11、悲劇
ハナが渡米して、2ヶ月近くたった。
アタシは、高校を卒業し、予定通り鎌倉花園学園短期大学へ入学した。
そして。
アキは東京へ、コージは神戸へ。
予想外にトムまで北海道に行ってしまった。
付き合っていた彼女が妊娠して、実家のある北海道へ帰りたいという彼女について行ってしまったのだ。

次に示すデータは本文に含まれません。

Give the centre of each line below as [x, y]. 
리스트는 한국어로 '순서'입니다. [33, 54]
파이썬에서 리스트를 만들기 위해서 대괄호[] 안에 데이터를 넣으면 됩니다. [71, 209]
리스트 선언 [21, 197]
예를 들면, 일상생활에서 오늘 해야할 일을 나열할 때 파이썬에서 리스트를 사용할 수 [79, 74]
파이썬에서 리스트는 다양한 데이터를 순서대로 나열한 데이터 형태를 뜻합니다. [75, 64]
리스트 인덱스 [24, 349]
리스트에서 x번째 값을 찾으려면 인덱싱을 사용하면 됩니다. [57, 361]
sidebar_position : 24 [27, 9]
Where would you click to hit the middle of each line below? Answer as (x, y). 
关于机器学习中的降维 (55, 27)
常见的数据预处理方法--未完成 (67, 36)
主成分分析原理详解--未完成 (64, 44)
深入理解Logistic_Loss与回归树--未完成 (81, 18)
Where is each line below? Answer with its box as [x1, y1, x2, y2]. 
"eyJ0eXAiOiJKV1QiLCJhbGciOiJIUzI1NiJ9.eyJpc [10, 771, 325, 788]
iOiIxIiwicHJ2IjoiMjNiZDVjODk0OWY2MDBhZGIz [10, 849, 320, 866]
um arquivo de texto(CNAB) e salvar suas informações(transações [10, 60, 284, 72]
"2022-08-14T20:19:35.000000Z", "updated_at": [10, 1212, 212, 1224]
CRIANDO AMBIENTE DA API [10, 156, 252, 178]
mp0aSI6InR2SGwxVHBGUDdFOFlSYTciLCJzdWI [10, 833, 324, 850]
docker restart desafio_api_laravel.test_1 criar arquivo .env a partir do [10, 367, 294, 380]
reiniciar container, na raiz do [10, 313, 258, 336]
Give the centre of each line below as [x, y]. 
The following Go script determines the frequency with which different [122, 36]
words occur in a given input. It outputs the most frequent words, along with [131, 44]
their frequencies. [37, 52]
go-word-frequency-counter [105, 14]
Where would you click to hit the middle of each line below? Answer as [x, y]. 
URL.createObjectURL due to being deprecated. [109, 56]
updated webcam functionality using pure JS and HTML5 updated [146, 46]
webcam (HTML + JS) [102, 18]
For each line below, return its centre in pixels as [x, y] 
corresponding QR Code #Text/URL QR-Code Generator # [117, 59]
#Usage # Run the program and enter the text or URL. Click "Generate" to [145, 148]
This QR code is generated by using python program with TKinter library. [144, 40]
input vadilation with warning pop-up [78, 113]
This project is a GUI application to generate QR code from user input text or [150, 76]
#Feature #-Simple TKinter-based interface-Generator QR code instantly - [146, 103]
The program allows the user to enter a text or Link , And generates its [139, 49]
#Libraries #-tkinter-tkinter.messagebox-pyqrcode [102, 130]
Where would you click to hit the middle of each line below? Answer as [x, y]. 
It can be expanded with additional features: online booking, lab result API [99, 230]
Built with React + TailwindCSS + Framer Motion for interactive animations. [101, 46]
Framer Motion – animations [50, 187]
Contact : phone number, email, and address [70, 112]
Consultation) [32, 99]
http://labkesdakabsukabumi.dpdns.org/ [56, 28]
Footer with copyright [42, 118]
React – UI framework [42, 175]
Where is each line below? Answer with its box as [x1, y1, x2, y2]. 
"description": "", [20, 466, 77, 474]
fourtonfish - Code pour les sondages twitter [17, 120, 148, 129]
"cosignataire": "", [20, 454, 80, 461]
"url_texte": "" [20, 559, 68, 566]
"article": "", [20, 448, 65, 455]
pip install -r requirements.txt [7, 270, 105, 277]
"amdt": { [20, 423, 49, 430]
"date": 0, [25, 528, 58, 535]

仲間が去って、寂しくないというのは嘘になるが、それぞれの旅立ちだ。
仕方がない。
ここはダチとして、応援してやるしかないだろ。
そう。
こんなアタシにできるのは、横須賀のてっぺんから、皆にエールを送ることだけだ。
だから、今日、アタシはセイカ屋の屋上に来ている。
てゆうか、毎日来ている・・・。
ハナからの連絡は、ない。
当たり前だ、いらない、と言ったのだから。
その代わり、マツから毎日電話が入るようになった。
仕事が忙しいようで前ほど会えないが、10日に一度は食事に誘われる。
アイツも息抜きがしたいのだろう。
いつも、バカな話をする。
マコトは自宅兼教室が、アタシの通う短大と目と鼻の先で、毎日のように遊びに来いと煩い。
顔を出さないで帰ると後が面倒なので、毎日マコトの家に寄り道だ。
ジョーも最近忙しいらしく、迎えが遅くなったりするので、マコトの家が待合所の様になっている。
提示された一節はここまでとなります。